• PROBLEM REQUIREMENTS
Repeat the material exactly from its first line to the line that includes "Vorausgewählte Filter helfen". Skip pictures.

• INPUT RECORDS
◆ ◆ ◆ ◆
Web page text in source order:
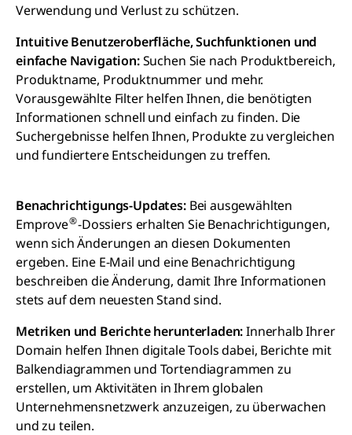
Verwendung und Verlust zu schützen.
Intuitive Benutzeroberfläche, Suchfunktionen und
einfache Navigation:Suchen Sie nach Produktbereich,
Produktname, Produktnummer und mehr.
Vorausgewählte Filter helfen Ihnen, die benötigten
Informationen schnell und einfach zu finden. Die
Suchergebnisse helfen Ihnen, Produkte zu vergleichen
und fundiertere Entscheidungen zu treffen.
Benachrichtigungs-Updates:Bei ausgewählten
Emprove®-Dossiers erhalten Sie Benachrichtigungen,
wenn sich Änderungen an diesen Dokumenten
ergeben. Eine E-Mail und eine Benachrichtigung
beschreiben die Änderung, damit Ihre Informationen
stets auf dem neuesten Stand sind.
Metriken und Berichte herunterladen:Innerhalb Ihrer
Domain helfen Ihnen digitale Tools dabei, Berichte mit
Balkendiagrammen und Tortendiagrammen zu
erstellen, um Aktivitäten in Ihrem globalen
Unternehmensnetzwerk anzuzeigen, zu überwachen
und zu teilen.
◆ ◆ ◆ ◆
• ANSWER TO THIS PROBLEM
Web page text in source order:
Verwendung und Verlust zu schützen.
Intuitive Benutzeroberfläche, Suchfunktionen und
einfache Navigation:Suchen Sie nach Produktbereich,
Produktname, Produktnummer und mehr.
Vorausgewählte Filter helfen Ihnen, die benötigten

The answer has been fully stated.